Budget changes will leave disabled and elderly without care as struggling providers go under, experts warn

Rachel Reeves’ Budget measures will devastate care providers, leaving vulnerable disabled and elderly people without care next year, healthcare experts are warning.

The disastrous scenario could also bankrupt local authorities, care providers say.

The rise in employers’ national insurance in April, together with increases in the minimum wage and national living wage, will threaten the future of care companies, according to the Homecare Association, a membership body for care providers.

It follows a report by industry analysts LaingBuisson that found a widening gap between the profits of providers reliant on privately paying customers and those of providers dependent on clients funded by the state or NHS.

The care sector is especially sensitive to minimum wage changes because care worker pay is among the lowest in the UK, statistics show, and most workers are on low wages.

The association says that if care providers fold, the UK risks widespread failure of care provision, which could “leave people without care, overwhelm family carers and cripple NHS services”.

The Homecare Association and Care England, which jointly commissioned the report, warned the chancellor, health secretary Wes Streeting and deputy PM Angela Rayner in a letter: “Local authorities could not cope with contract hand-backs or failure of multiple providers.

“Councils would have to provide the care themselves. This would cause insolvency of councils.”

Councils are already struggling with spiralling costs

Councils are already struggling with spiralling costs (In Pictures via Getty)

The care sector is already in a precarious financial state, even without the extra costs, the association says.

Companies serving people whose needs are state-funded are “most at risk”.

Local authorities and the NHS buy up to 80 per cent of care services, and the fees they pay are said to be too low to cover costs, while the small, local providers that provide most of the care “operate on thin margins, lack financial resilience and are very vulnerable”.

But councils have already warned that local authorities in England face a funding shortfall of £54bn over the next five years, leaving them at risk of becoming insolvent.

Directors of adult social services have warned government promises on increases in funding for social care fall short of the estimated £1.8bn in extra costs facing councils, chiefly driven by the chancellor’s October Budget measures.

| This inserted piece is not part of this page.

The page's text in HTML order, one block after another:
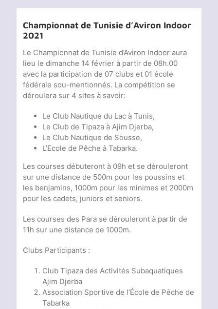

The Homecare Association estimates that employment costs will surge by at least 10 per cent in the next financial year.

Martin Green, chief executive of the charity Care England, said: “When care providers fail, it’s not just businesses that collapse. It’s entire support systems for people needing and receiving services. The human and economic cost will be devastating.”

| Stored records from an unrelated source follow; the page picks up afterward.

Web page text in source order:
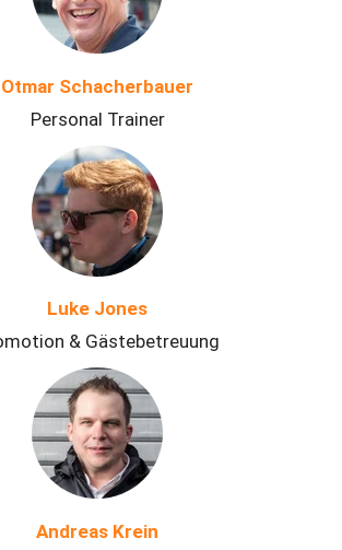
Otmar Schacherbauer
Personal Trainer
Luke Jones
& Gästebetreuung
Andreas Krein

Jane Townson, chief executive of the Homecare Association, said: “We risk a significant reduction in care and support services. This could leave thousands of older and disabled people without essential support; force family members to quit their jobs to provide care; and increase NHS waiting lists.”

She called on the government to invest at least £2.8bn in care, saying evidence showed that every £1 invested saved £3 in longer-term costs, and to make care providers exempt from changes to employers’ national insurance.

A Department of Health and Social Care spokesperson said: “We are tackling the challenges facing adult social care and taking the first steps towards building a National Care Service by introducing legislation that will establish the first ever fair pay agreement for care professionals and increasing the Carer’s Allowance earnings threshold by over £2,300 – the biggest rise since the 1970s.

“We are giving local authorities an additional £3.5bn in 2025-26, including a £680m increase in the social care grant to support the sector.”